Я так стремлюсь к общению с этими преданными, но когда они глядят на меня, они не могут не заметить мой эгоизм, а также нежелание делиться тем, что у меня есть. Они скажут: 

-Бедное дитя. Ты такой требовательный, но не готов отдавать. А в царстве Бога нет места несовершенству. 

Наступило время присоединиться к Господу и Его преданным. Нужно удостовериться в том, что я готов к этому. Я должен приблизиться к Господу, предавшись всем своим существом, предложив Ему все, что у меня есть. Я так хочу общаться с этими преданными, но когда они увидят меня, они воскликнут: 

-Он не готов! Он все еще наслаждается и страдает, переживая счастье и горе, подстраивая все для собственного наслаждения, испытывая растерянность каждый раз, сталкиваясь с горем. Дорогой мой, ты еще не готов. В царстве Бога нет места несовершенству. 

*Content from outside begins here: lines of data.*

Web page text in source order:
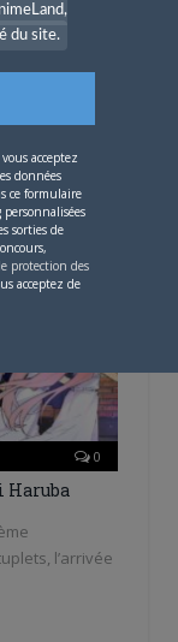
marquait
0
Haruba
l’arrivée
du site.
acceptez
données
ce formulaire
sorties de
protection des
acceptez de

Наступило время присоединиться к Господу и Его преданным. Нужно удостовериться в том, что я готов к этому. Я должен приблизиться к Господу, предавшись всем своим существом, предложив Ему все, что у меня есть. Я очень хочу общаться с этими преданными, но когда они глядят на меня, то сразу восклицают: 

-Этот человек слишком часто думает, что владеет и контролирует чтото! Очевидно, что он не готов. В царстве Бога нет места несовершенству. 

Наступило время присоединиться к Господу и Его преданным. Нужно удостовериться в том, что я готов к этому. Я должен приблизиться к Господу, предавшись всем своим существом, предложив Ему все, что у меня есть. Но, как только эти великие преданные останавливают на мне свой взгляд, они восклицают: 
Этого человека обуревают страхи и обусловленность. Хуже того, у него нет любви к Господу. Он еще не готов. В царстве Бога нет места несовершенству. 

После этого анализа я даже удивился, насколько далек от желаемого круга общения. Чувствуя себя отвергнутым, я неожиданно услышал восклицание одного преданного: 

-"Хотя он не обладает необходимыми качествами, его случай особый. Он удостоился жалости Господа Нитьянанды и к нему пришел наставник, чтобы помочь ему избавиться от анартх. 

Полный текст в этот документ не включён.